I'm worried its the head again but would it not just overheat every time i ran it? Can anyone possibly think what could cause such a random fault?

 

Cheers

Paul

Posted (edited)

Paul,

I had a frontera TD that did exactly the same same senario as you head gasket and water pump then later random overheat it was the Rad that was silted up i.e the muck at the bottom of the rad stays put 95% of the time then when you go over a bump it dislodges and blocks up a couple of cooler pipes this creates an air lock and BINGO overheat, New Rad never happened again :D , Also you can get the garage to do a test with the indicator flud which will indictate if the headgasket is 'weeping'

Edited by Amarok
Posted
Well, it didn't! Boiled over again within half an hour of me getting it back. So far its had a new water pump, stat, radiator, the head/block has been tested and came back ok. THis is really odd. Garage are now thinking it could be a crack in the header tank that opens when it gets hot, or a hose breaking down internally and causing random blockages.
Posted

Paul

Try removing the small pipe connected to the top of the water bottle, remove the filler cap and direct the hose into the filler (you may need to extend the hose) run the engine at 2000rpm and observe the end of the pipe, a stream of coolant should be ejected back into the bottle.

If nothing comes out then the restriction in the hose is blocked you will need to clear this or fit a new pipe.

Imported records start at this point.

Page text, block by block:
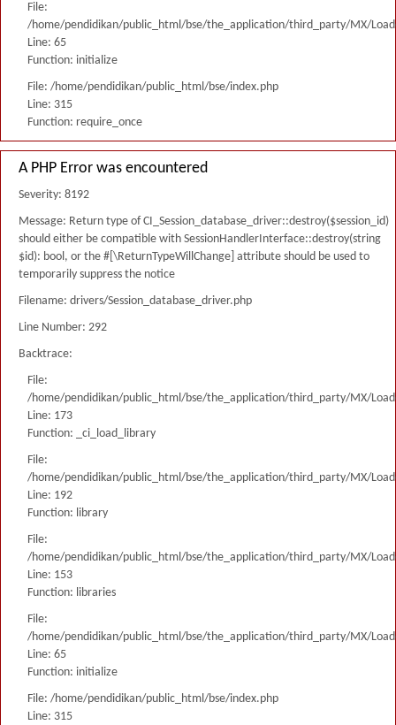
File:
/home/pendidikan/public_html/bse/the_application/third_party/MX/
Line: 65
Function: initialize
File: /home/pendidikan/public_html/bse/index.php
Line: 315
Function: require_once
A PHP Error was encountered
Severity: 8192
Message: Return type of CI_Session_database_driver::destroy($session_id)
should either be compatible with SessionHandlerInterface::destroy(string
$id): bool, or the #[\ReturnTypeWillChange] attribute should be used to
temporarily suppress the notice
Filename: drivers/Session_database_driver.php
Line Number: 292
Backtrace:
File:
/home/pendidikan/public_html/bse/the_application/third_party/MX/
Line: 173
Function: _ci_load_library
File:
/home/pendidikan/public_html/bse/the_application/third_party/MX/
Line: 192
Function: library
File:
/home/pendidikan/public_html/bse/the_application/third_party/MX/
Line: 153
Function: libraries
File:
/home/pendidikan/public_html/bse/the_application/third_party/MX/
Line: 65
Function: initialize
File: /home/pendidikan/public_html/bse/index.php
Line: 315
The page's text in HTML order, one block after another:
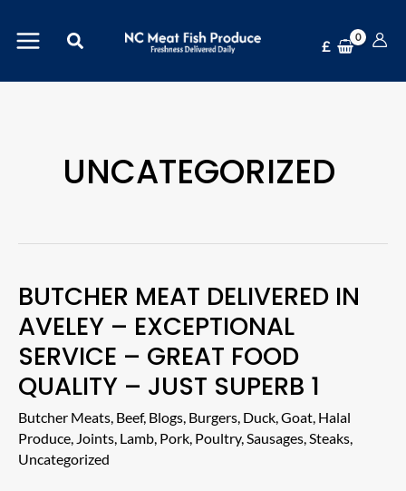
Search £
UNCATEGORIZED
BUTCHER MEAT DELIVERED IN
AVELEY – EXCEPTIONAL
SERVICE – GREAT FOOD
QUALITY – JUST SUPERB 1
Butcher Meats Beef, Blogs Burgers Duck Goat Halal
Produce Joints Lamb Pork Poultry, Sausages Steaks
Uncategorized
Butcher
Meat
Delivered
in
–
Exceptional
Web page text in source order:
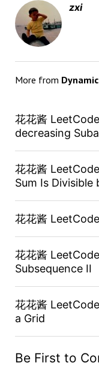
zxi
More from
花花酱
decreasing
花花酱
Sum Is Divisible
花花酱
花花酱
Subsequence II
花花酱
a Grid
Be First to
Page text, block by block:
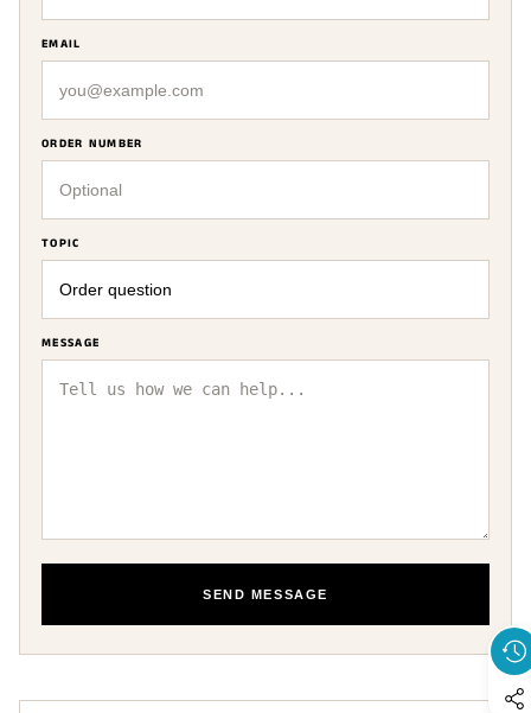
EMAIL
ORDER NUMBER
TOPIC
MESSAGE
SEND MESSAGE
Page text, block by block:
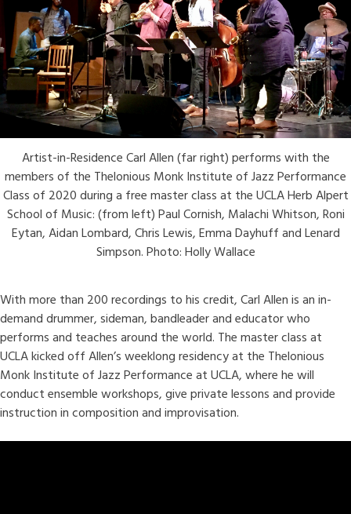
Artist-in-Residence Carl Allen (far right) performs with the
members of the Thelonious Monk Institute of Jazz Performance
Class of 2020 during a free master class at the UCLA Herb Alpert
School of Music: (from left) Paul Cornish, Malachi Whitson, Roni
Eytan, Aidan Lombard, Chris Lewis, Emma Dayhuff and Lenard
Simpson. Photo: Holly Wallace
With more than 200 recordings to his credit, Carl Allen is an in-
demand drummer, sideman, bandleader and educator who
performs and teaches around the world. The master class at
UCLA kicked off Allen’s weeklong residency at the Thelonious
Monk Institute of Jazz Performance at UCLA, where he will
conduct ensemble workshops, give private lessons and provide
instruction in composition and improvisation.
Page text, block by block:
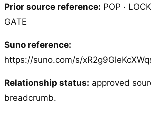
Prior source reference: POP ·
GATE
Suno reference:
https://suno.com/s/
Relationship status: approved
breadcrumb.
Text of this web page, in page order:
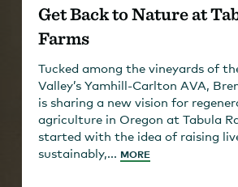
Get Back to Nature at
Farms
Tucked among the vineyards of
Valley’s Yamhill-Carlton AVA,
is sharing a new vision for
agriculture in Oregon at Tabula
started with the idea of raising
sustainably,... MORE
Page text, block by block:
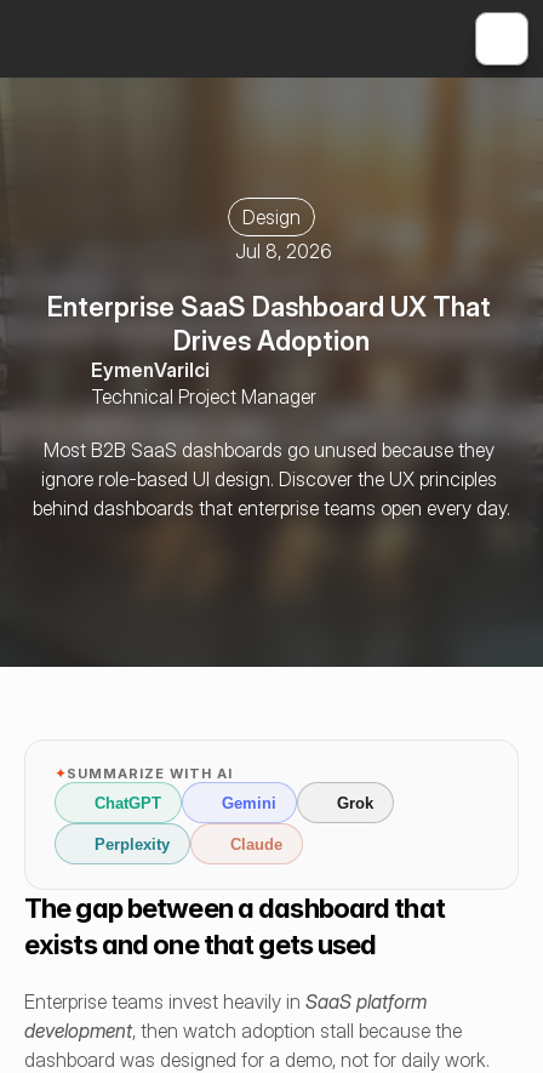
Design
Jul 8, 2026
Enterprise SaaS Dashboard UX That
Drives Adoption
EymenVarilci
Technical Project Manager
Most B2B SaaS dashboards go unused because they
ignore role-based UI design. Discover the UX principles
behind dashboards that enterprise teams open every day.
✦SUMMARIZE WITH AI
ChatGPT Gemini Grok
Perplexity Claude
The gap between a dashboard that
exists and one that gets used
Enterprise teams invest heavily in SaaS platform
development, then watch adoption stall because the
dashboard was designed for a demo, not for daily work.
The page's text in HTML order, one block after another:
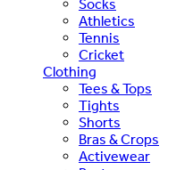
Socks
Athletics
Tennis
Cricket
Clothing
Tees & Tops
Tights
Shorts
Bras & Crops
Activewear
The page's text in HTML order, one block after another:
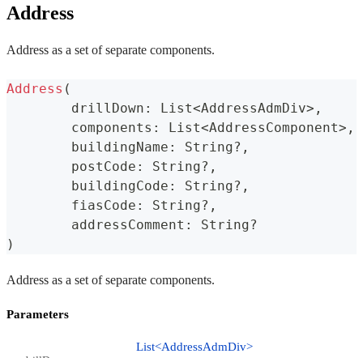
Address
Address as a set of separate components.
Address (
	drillDown
: List<AddressAdmDiv> ,
	components
: List<AddressComponent> ,
	buildingName
: String? ,
	postCode
: String? ,
	buildingCode
: String? ,
	fiasCode
: String? ,
	addressComment
: String?
)
Address as a set of separate components.
Parameters
List<AddressAdmDiv>
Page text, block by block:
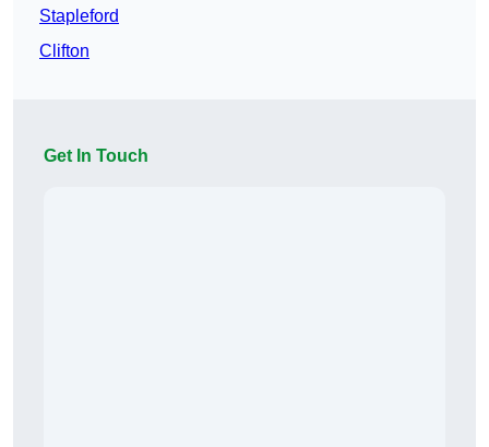
Stapleford
Clifton
Get In Touch
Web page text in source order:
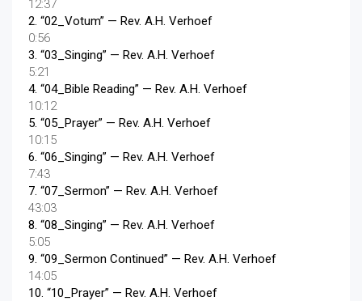
12:37
2. “02_Votum” — Rev. A.H. Verhoef
0:56
3. “03_Singing” — Rev. A.H. Verhoef
5:21
4. “04_Bible Reading” — Rev. A.H. Verhoef
10:12
5. “05_Prayer” — Rev. A.H. Verhoef
10:15
6. “06_Singing” — Rev. A.H. Verhoef
7:43
7. “07_Sermon” — Rev. A.H. Verhoef
43:03
8. “08_Singing” — Rev. A.H. Verhoef
5:05
9. “09_Sermon Continued” — Rev. A.H. Verhoef
14:05
10. “10_Prayer” — Rev. A.H. Verhoef

If there's coolant with alot of air bubbles which I suspect there will be then you have combustion gases entering the system.

If only coolant and the odd air bubble that's fine.

 

Also check operation of coolant run on pump? if this is not working it could cause premature head gasket failure.

Posted

Well, it didn't! Boiled over again within half an hour of me getting it back. So far its had a new water pump, stat, radiator, the head/block has been tested and came back ok. THis is really odd. Garage are now thinking it could be a crack in the header tank that opens when it gets hot, or a hose breaking down internally and causing random blockages.

 

Radiator cap ?

Posted

Alway best to check radiator cap first.

 

Double check they did actually change the water pump (maybe ask to see the old one)

 

Next time it overheats - before you switch off the engine check if the booster heater is operating - maybe its turned on and not switching off due to an electrical fault.

 

PD heads can develop microcracking - usually around the exhaust valve area, these small cracks have the characteristic that they only open up when hot so dont show up with pressure testing. Usually caused by remapping or tuning boxes running too much power. Can only be checked by removing the head.

 

Could also be blockage in cooling circuit, a pipe breaking up internally or incorrect mixture of coolants though this would give a consistent overheating sysmptom.

Posted
Just heard back from garage, still no change. Head is only about 18 months old, they tested it with something that changes colour in the water if a leak is present, all came back negative. Mechanic is now removing each pipe individually to see if anything is breaking down internally.